Presidential executive orders have ranged in history from piddling (giving the executive branch workforce a half day on Christmas Eve) to monumental (the Emancipation Proclamation). Somewhere nearer the piddling end of the spectrum is Executive Order 11030, signed by President Kennedy in 1962 and titled “Preparation, presentation, filing, and publication of Executive orders and proclamations.”

Nevertheless, recent presidents cared deeply about 11030 — in fact, they’ve cared to a degree that’s a little bizarre. For instance, George W. Bush signed Executive Order 13403 in 2006, changing the 1 1/2 inch left-hand margin for executive orders specified in 11030 to 1 inch.

Then in 2014, Obama noticed Bush’s executive order has merely struck out “1 1/2″ from 11030 and replaced it with “1.” This meant 11030 now demanded that executive orders have a left-hand margin of “1 inches.” Realizing this improper pluralization shook the foundations of the republic, Obama signed an executive order “striking ‘inches’ where it appears after the phrase ‘approximately 1′ and inserting ‘inch’.”

Trump’s violation of 11030 goes way beyond improper margins, however. Section 2 begins, “A proposed Executive order or proclamation shall first be submitted … to the Director of the Office of Management and Budget,” which is part of the White House. If the director of the OMB approves the executive order, it goes to the Justice Department and then to the president.

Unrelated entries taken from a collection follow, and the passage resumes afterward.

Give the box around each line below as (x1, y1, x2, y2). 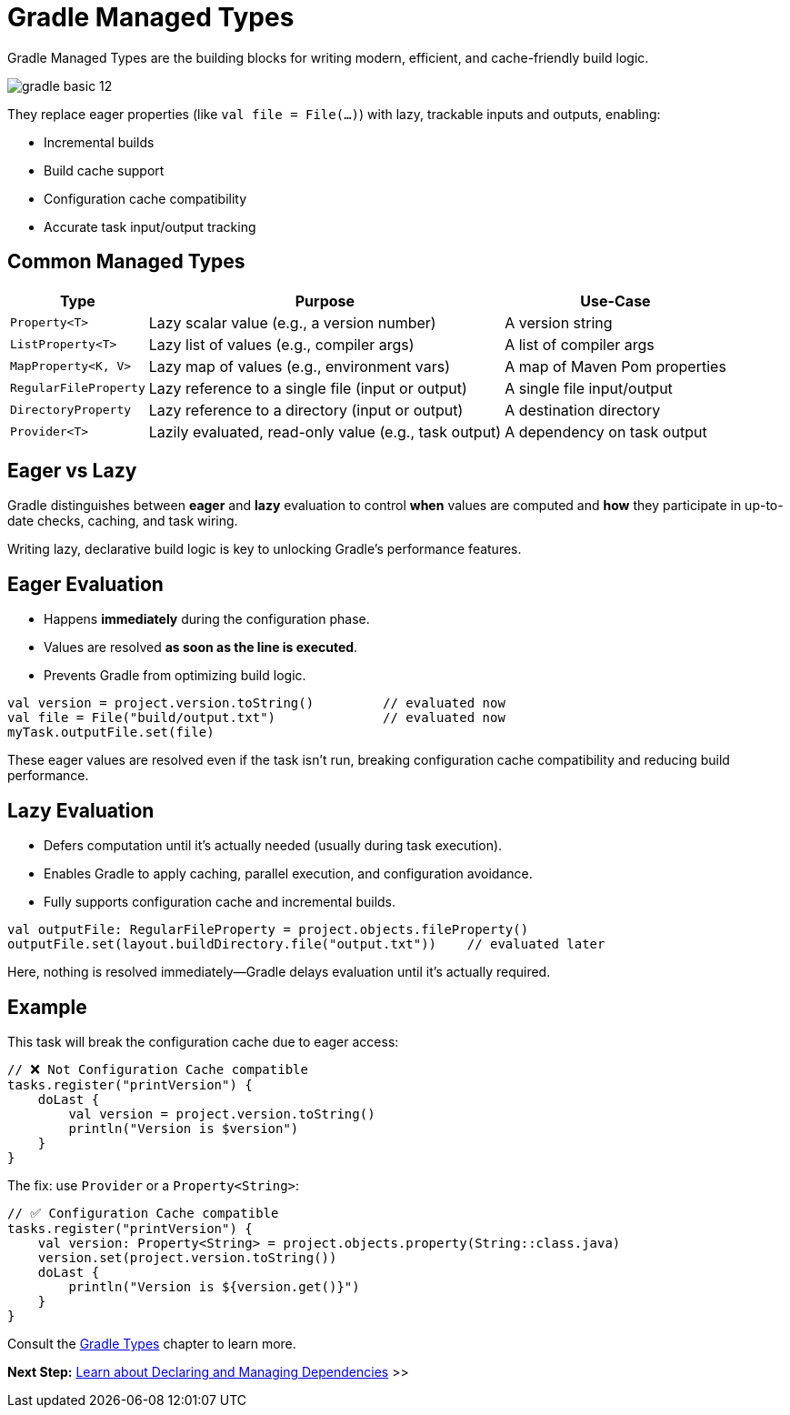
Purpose (295, 291, 355, 310)
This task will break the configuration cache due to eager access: (7, 1033, 399, 1049)
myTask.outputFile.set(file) (7, 725, 215, 740)
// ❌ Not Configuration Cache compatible (7, 1061, 308, 1077)
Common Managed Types (7, 250, 245, 274)
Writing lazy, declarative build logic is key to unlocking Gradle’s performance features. (7, 541, 522, 557)
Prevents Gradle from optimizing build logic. (44, 667, 306, 684)
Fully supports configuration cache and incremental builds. (44, 894, 396, 910)
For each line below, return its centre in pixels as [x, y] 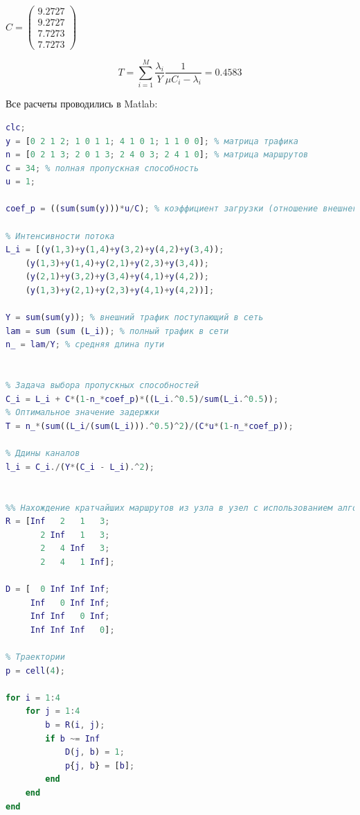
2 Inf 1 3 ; [75, 535]
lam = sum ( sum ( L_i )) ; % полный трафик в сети [117, 331]
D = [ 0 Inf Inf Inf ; [58, 589]
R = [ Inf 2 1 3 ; [58, 522]
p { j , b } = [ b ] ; [100, 765]
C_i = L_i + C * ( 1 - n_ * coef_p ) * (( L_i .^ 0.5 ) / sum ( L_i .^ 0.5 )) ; [142, 399]
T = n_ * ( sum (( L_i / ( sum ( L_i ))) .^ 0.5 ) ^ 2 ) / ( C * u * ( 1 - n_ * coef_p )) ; [150, 426]
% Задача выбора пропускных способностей [102, 386]
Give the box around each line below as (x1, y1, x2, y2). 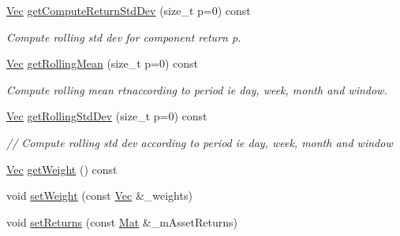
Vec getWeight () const (6, 160, 118, 177)
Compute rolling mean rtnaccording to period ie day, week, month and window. (6, 81, 387, 98)
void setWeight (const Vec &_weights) (6, 187, 193, 204)
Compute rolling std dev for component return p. (6, 28, 241, 45)
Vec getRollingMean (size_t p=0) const (6, 55, 199, 72)
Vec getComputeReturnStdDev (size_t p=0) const (6, 2, 251, 18)
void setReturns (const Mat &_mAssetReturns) (6, 213, 237, 230)
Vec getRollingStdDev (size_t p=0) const (6, 108, 207, 124)
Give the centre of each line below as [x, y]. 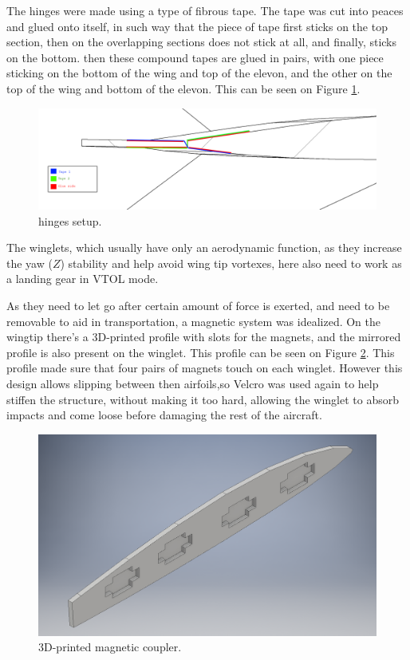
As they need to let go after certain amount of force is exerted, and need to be [198, 306]
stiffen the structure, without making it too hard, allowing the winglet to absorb [203, 399]
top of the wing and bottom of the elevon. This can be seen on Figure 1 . [183, 88]
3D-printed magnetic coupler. [110, 647]
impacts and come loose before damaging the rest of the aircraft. [164, 415]
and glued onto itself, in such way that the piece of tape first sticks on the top [197, 26]
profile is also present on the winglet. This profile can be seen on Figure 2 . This [201, 352]
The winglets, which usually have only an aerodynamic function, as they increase [204, 247]
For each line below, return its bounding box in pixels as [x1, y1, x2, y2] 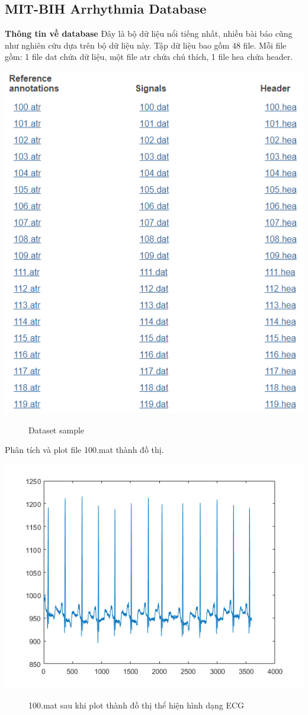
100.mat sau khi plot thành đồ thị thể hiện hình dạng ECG [28, 698, 245, 711]
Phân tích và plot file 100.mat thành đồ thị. [5, 443, 164, 456]
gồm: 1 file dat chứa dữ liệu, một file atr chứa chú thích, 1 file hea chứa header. [5, 50, 293, 63]
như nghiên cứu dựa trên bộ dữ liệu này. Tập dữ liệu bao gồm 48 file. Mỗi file [5, 39, 287, 51]
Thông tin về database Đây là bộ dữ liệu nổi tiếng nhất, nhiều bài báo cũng [5, 27, 293, 40]
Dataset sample [28, 423, 85, 436]
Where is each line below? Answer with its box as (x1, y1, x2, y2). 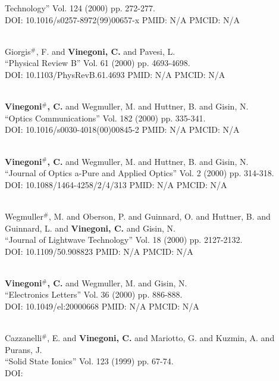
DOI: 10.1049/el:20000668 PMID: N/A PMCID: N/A (5, 300, 199, 313)
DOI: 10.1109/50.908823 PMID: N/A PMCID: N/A (5, 245, 193, 257)
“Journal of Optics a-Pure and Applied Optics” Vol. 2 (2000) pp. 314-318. (5, 167, 274, 179)
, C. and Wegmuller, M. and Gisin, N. (47, 276, 187, 289)
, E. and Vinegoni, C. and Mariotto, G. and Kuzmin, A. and (47, 332, 275, 344)
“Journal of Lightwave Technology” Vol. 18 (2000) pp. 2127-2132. (5, 233, 243, 246)
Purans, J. (5, 343, 42, 355)
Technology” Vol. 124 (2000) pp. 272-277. (5, 2, 155, 14)
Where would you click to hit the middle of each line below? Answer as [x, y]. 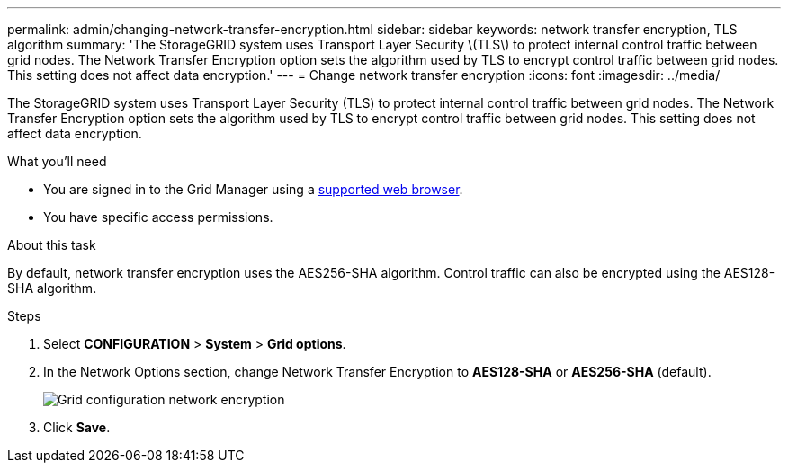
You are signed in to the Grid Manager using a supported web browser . [253, 189]
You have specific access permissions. [158, 217]
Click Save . [77, 427]
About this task [52, 245]
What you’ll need [57, 161]
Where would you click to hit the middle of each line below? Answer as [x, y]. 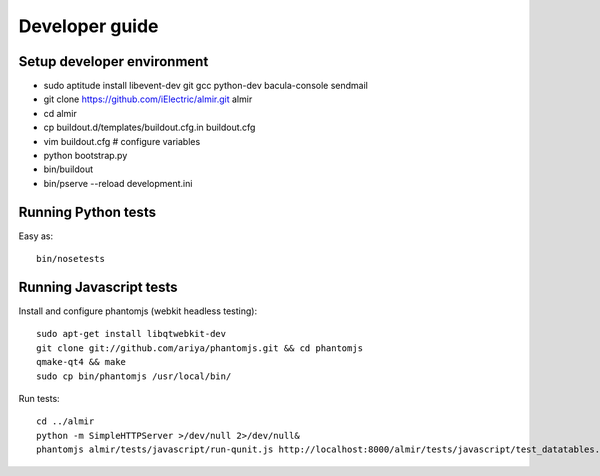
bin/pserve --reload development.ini [118, 183]
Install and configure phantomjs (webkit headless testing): [138, 311]
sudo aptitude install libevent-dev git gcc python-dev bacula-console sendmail [206, 86]
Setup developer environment [113, 61]
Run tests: [39, 398]
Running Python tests [87, 211]
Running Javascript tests [98, 286]
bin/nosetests [70, 259]
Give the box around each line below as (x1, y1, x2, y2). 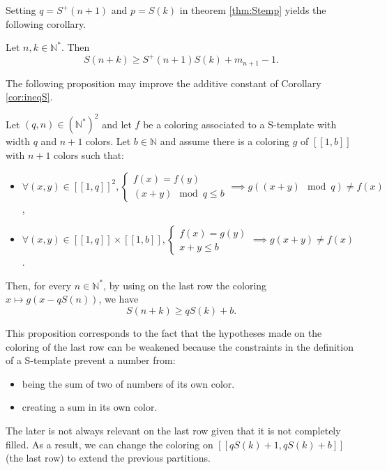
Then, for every (6, 278, 72, 292)
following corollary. (6, 16, 86, 31)
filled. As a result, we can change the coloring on (6, 437, 213, 451)
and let (102, 116, 132, 131)
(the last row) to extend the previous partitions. (6, 450, 211, 465)
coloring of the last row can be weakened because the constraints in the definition (6, 339, 354, 354)
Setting (6, 3, 36, 17)
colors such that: (54, 148, 125, 162)
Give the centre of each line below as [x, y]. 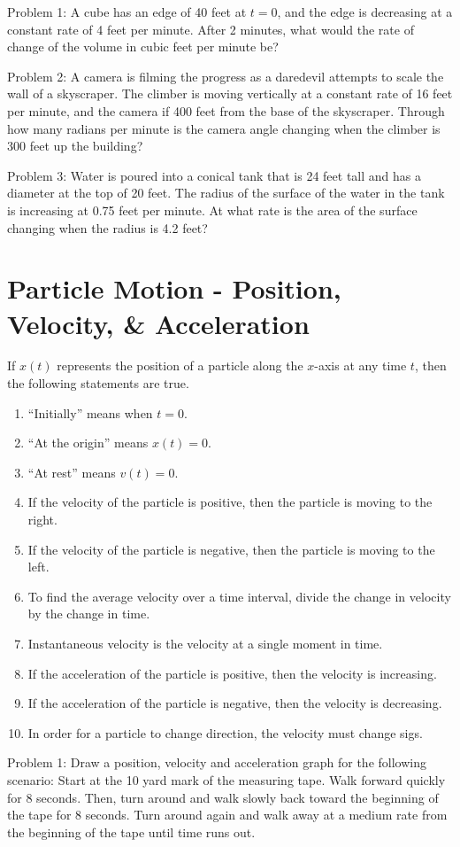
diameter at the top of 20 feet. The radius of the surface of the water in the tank [226, 193]
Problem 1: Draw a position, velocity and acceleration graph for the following [217, 762]
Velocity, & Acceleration [158, 323]
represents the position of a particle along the [180, 365]
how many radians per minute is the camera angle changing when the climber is [224, 128]
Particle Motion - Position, [174, 288]
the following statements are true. [98, 383]
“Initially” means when [90, 412]
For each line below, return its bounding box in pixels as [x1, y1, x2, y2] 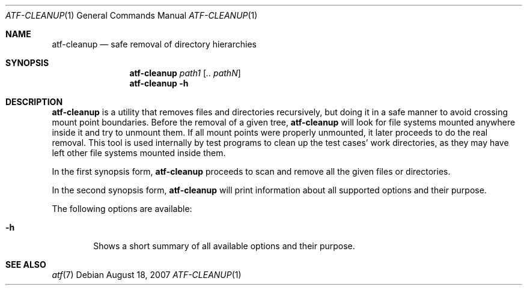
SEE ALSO [5, 259, 46, 270]
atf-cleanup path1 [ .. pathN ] [129, 68, 241, 78]
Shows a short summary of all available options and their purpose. [93, 241, 355, 251]
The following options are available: [52, 204, 192, 214]
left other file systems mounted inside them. [52, 148, 226, 158]
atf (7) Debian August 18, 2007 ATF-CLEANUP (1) [52, 270, 242, 280]
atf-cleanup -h [129, 78, 189, 88]
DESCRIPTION [5, 97, 63, 107]
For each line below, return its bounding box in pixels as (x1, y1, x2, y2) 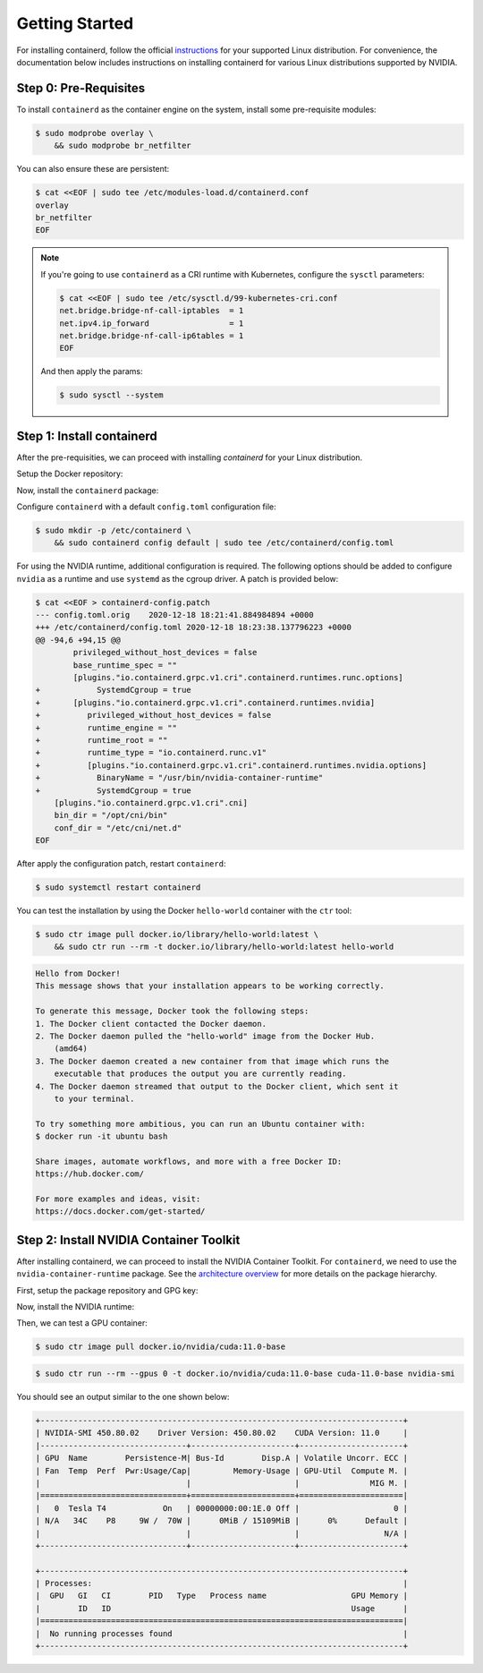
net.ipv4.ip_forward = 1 (59, 318, 244, 329)
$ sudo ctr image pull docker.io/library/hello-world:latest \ (35, 929, 319, 940)
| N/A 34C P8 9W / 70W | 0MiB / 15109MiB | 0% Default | (35, 1515, 409, 1526)
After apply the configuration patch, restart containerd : (16, 858, 226, 869)
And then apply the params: (40, 366, 143, 377)
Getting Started (16, 13, 134, 33)
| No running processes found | (35, 1628, 409, 1638)
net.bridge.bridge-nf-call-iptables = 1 (59, 305, 244, 316)
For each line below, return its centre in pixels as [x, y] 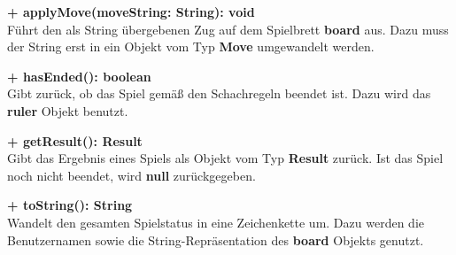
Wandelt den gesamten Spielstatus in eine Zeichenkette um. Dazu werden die [216, 222]
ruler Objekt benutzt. [68, 110]
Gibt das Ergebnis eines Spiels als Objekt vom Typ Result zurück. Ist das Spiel [225, 158]
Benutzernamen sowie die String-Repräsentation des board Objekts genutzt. [216, 240]
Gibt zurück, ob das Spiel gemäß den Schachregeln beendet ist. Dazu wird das [219, 93]
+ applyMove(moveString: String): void [131, 12]
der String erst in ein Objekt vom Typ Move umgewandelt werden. [191, 46]
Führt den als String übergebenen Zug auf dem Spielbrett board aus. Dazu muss [228, 29]
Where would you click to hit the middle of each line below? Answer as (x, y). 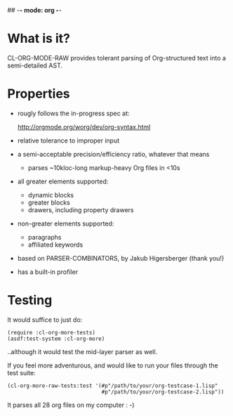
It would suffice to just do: (45, 320)
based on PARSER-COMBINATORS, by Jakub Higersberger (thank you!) (121, 258)
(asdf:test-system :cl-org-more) (56, 339)
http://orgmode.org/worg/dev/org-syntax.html (84, 126)
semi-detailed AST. (35, 65)
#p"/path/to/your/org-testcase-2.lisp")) (163, 392)
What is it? (39, 39)
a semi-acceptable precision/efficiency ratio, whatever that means (113, 154)
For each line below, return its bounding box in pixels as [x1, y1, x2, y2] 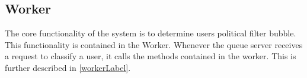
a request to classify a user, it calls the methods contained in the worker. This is [5, 50, 296, 62]
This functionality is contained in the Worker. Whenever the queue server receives [5, 38, 303, 50]
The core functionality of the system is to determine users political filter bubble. [5, 27, 296, 39]
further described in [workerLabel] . [5, 61, 131, 73]
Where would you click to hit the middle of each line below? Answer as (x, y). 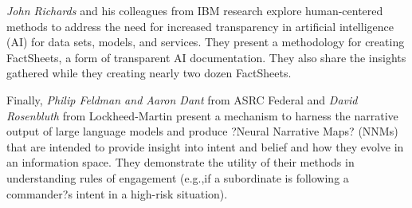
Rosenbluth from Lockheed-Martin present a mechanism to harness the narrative (202, 115)
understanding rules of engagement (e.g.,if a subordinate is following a (178, 177)
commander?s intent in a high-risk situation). (117, 193)
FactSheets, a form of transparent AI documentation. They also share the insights (206, 57)
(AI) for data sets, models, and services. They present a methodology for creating (206, 42)
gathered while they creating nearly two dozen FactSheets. (149, 73)
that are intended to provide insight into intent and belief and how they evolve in (205, 146)
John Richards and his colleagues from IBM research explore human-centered (195, 10)
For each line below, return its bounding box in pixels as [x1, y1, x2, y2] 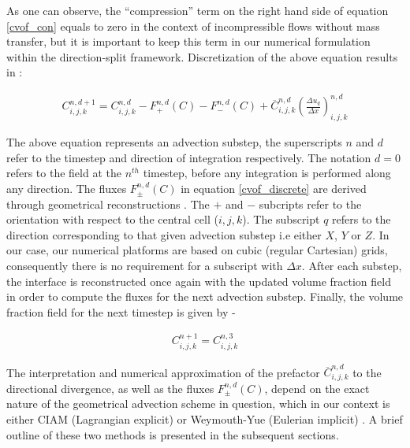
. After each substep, [301, 257, 402, 274]
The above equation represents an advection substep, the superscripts [6, 134, 342, 150]
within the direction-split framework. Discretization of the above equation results [6, 48, 398, 65]
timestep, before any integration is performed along [143, 165, 391, 181]
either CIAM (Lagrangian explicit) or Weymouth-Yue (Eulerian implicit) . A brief [6, 411, 403, 428]
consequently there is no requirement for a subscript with [6, 257, 283, 274]
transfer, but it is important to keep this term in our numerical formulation [6, 33, 371, 50]
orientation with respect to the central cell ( [6, 211, 218, 228]
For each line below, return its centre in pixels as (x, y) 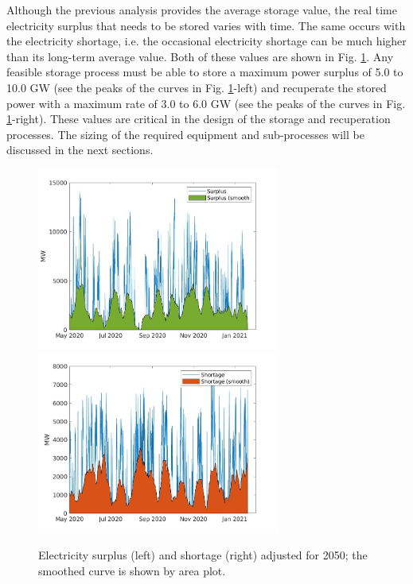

But there’s no sign Trump’s immigration executive order was routed through the OMB at the start, and lots of evidence it wasn’t.

We know the Justice Department’s Office of Legal Counsel received Trump’s executive order, because it sent a memo back to the White House  approving it on January 27.

The OLC memo begins by stating that “the attached proposed Executive Order was prepared by the Domestic Policy Council and forwarded to this Department for review.” That is, it went directly from the Domestic Policy Council at the White House to the Justice Department — with no stop at the OMB in between.

Asked whether it had been receiving draft executive orders from the OMB, a Justice Department spokesperson responded: “We’ll decline and defer to OMB on that question.”

No one at the Office of Management and Budget responded at all to repeated inquiries about whether it was first office to receive Trump’s draft executive orders. The regular White House press office also did not respond. Notably, the OMB did not produce a one-paragraph “budgetary impact analysis” of Trump’s January 27 executive order until January 30.

Moreover, the river of White House leaks about the immigration executive order all agree that it was produced in a highly unconventional way. As Politico reported, the draft order “was so tightly held that White House aides, top Cabinet officials, Republican leaders on Capitol Hill and other Trump allies had no idea what was in it even when it was signed — and that was just how top advisers and aides wanted it.”

Of course, given all the grave potential flaws in Trump’s executive order, contravening Executive Order 11030 is the least of it. Kenneth Mayer, a professor at the University of Wisconsin-Madison and an academic expert on executive orders, says, “What’s the remedy for a violation? There probably isn’t one,” although he does believe “This could go into a claim that the government didn’t follow its own rules, and that makes it capricious.”

Its main significance is just as another sign that the Trump administration has no interest in being minimally competent. According to Matthew Miller, Eric Holder’s spokesperson when he was attorney general, “It wouldn’t surprise me if they didn’t know [Executive Order 11030] existed.” Mayer views the administration’s overall approach to executive orders as “shocking” and “just breathtaking, the degree of informality and casualness and disorganization.”